**The data:**
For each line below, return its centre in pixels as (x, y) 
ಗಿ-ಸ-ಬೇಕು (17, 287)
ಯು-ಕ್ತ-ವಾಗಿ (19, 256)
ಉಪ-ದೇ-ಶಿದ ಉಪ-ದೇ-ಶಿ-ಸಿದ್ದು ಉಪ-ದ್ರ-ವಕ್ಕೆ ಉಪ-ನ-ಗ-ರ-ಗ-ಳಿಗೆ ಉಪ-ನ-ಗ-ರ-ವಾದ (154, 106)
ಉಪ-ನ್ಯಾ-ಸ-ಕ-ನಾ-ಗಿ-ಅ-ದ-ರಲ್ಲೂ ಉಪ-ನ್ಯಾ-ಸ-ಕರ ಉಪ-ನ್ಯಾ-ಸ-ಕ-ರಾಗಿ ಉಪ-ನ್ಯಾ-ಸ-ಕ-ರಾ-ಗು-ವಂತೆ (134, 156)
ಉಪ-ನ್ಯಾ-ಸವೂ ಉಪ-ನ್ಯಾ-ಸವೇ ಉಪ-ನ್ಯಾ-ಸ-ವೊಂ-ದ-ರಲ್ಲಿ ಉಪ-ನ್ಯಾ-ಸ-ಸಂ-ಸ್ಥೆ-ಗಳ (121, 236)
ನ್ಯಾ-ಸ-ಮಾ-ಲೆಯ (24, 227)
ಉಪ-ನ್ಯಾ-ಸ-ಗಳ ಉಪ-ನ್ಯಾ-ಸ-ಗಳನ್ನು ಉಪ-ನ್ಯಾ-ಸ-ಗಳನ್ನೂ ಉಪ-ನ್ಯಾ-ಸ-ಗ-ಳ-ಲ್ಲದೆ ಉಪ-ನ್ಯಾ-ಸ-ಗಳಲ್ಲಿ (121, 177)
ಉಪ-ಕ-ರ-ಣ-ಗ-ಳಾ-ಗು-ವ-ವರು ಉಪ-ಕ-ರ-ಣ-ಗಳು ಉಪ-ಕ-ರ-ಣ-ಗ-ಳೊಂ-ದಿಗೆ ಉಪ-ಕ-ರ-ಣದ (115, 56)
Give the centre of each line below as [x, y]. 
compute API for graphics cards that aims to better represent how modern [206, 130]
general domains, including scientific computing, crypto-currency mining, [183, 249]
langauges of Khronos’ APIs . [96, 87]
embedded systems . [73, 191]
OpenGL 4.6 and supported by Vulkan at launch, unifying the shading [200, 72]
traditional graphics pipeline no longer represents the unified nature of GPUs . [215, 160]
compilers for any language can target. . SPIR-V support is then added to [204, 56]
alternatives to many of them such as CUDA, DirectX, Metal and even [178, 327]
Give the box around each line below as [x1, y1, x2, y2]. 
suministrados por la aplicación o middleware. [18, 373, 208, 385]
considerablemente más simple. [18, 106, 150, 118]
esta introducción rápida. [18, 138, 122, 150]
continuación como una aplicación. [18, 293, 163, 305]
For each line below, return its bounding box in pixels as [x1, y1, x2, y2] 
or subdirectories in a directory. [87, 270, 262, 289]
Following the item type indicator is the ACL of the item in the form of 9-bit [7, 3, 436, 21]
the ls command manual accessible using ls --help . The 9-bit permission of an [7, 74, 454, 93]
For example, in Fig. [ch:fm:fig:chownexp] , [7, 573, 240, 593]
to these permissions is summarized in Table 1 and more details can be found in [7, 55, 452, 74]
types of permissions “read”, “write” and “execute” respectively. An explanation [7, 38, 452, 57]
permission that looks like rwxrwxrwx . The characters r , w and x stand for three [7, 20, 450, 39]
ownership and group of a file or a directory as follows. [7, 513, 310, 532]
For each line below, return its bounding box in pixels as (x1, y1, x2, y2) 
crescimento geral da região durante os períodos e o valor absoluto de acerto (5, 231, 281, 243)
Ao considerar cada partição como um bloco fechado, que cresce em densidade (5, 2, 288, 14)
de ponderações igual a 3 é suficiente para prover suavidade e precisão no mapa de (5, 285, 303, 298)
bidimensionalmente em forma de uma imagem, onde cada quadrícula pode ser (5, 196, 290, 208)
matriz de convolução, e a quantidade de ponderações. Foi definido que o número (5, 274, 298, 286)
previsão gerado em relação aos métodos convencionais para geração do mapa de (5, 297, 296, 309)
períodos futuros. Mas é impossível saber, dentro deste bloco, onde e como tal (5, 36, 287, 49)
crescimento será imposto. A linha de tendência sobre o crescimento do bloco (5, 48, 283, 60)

**Task to complete:**
Could you copy out every line in the listing where the word "bloco" appears?

**Result of this task:**
Ao considerar cada partição como um bloco fechado, que cresce em densidade (5, 2, 288, 14)
períodos futuros. Mas é impossível saber, dentro deste bloco, onde e como tal (5, 36, 287, 49)
crescimento será imposto. A linha de tendência sobre o crescimento do bloco (5, 48, 283, 60)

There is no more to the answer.